*WHAT TO DO:* Go through the listing below and repeat it exactly, omitting each picture.

*AVAILABLE RECORDS:*
┌────────
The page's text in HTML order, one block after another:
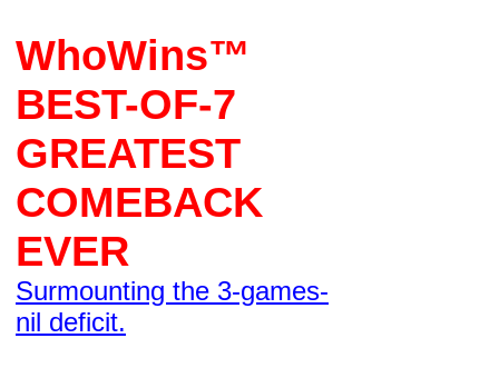
WhoWins™
BEST-OF-7
GREATEST
COMEBACK
EVER
Surmounting the 3-games-
nil deficit.
└────────
*ANSWER TO THIS EXERCISE:*
The page's text in HTML order, one block after another:
WhoWins™
BEST-OF-7
GREATEST
COMEBACK
EVER
Surmounting the 3-games-
nil deficit.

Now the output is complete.